Menteri ESDM : Pemerintah Minta, Harga Listrik Dapat Dijangkau oleh Masyarakat
Menteri Energi dan Sumber Daya Mineral (ESDM) Ignasius Jonan, melakukan kunjungan kerja ke lokasi proyek Pembangkit Listrik Tenaga Bayu (PLTB) Sidrap 75 MegaWatt di Desa Mattirotasi dan Lainungan, Kecamatan Watangpulu, Kabupaten Sidrap, Sabtu (30/09/17).
Dalam kunjungannya ke lokasi tersebut, Jonan memantau kemajuan PLTB pertama di Indonesia yang dikembangkan oleh PT. UPC Sidrap Bayu Energi dengan investasi senilai USD 150 juta atau 1.5 triliun rupiah lebih dengan jumlah mesin turbin 30 serta setiap plat berkapasitas 2.5 MW WTG dan menara atau badan turbin berbahan dasar baja setinggi 80 meter.
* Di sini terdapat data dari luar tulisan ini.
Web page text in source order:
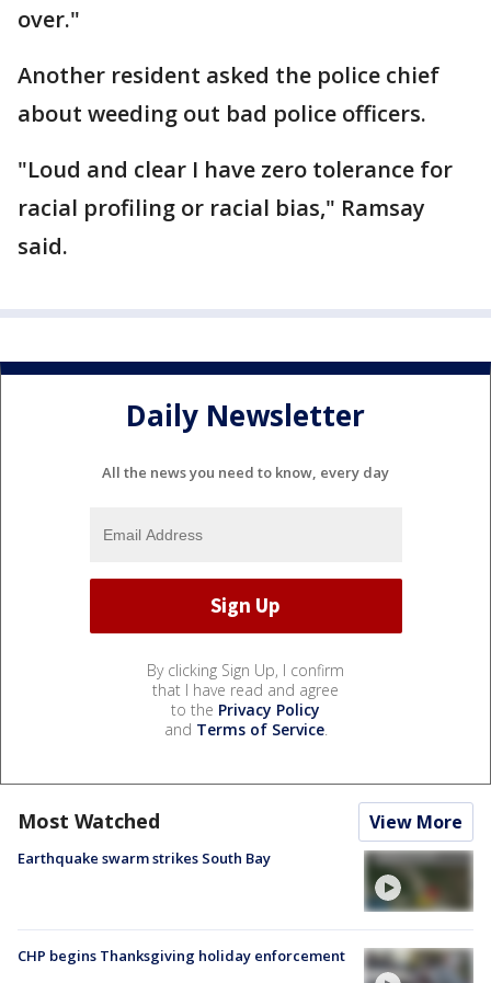
over."
Another resident asked the police chief
about weeding out bad police officers.
"Loud and clear I have zero tolerance for
racial profiling or racial bias," Ramsay
said.
Daily Newsletter
All the news you need to know, every day
By clicking Sign Up, I confirm
that I have read and agree
to the Privacy Policy
and Terms of Service.
Most Watched View More
Earthquake swarm strikes South Bay
CHP begins Thanksgiving holiday enforcement
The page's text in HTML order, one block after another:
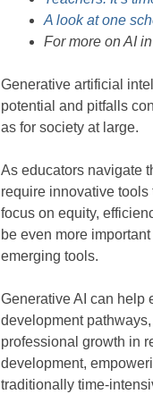
A look at one
For more on AI
Generative artificial
potential and pitfalls
as for society at large.
As educators navigate
require innovative
focus on equity,
be even more
emerging tools.
Generative AI can help
development
professional growth in
development,
traditionally time-

Turbin yang digunakan adalah turbin angin Kelas IIA dengan panjang (jari-jari) baling-baling 57 meter, sehingga total tinggi pembangkit mencapai 137 meter.
Menteri ESDM Ignasius Jonan meminta kepada Pihak perusahaan UPC dan PLN kiranya harga listrik yang di jual kepada masyarakat dapat terjangkau.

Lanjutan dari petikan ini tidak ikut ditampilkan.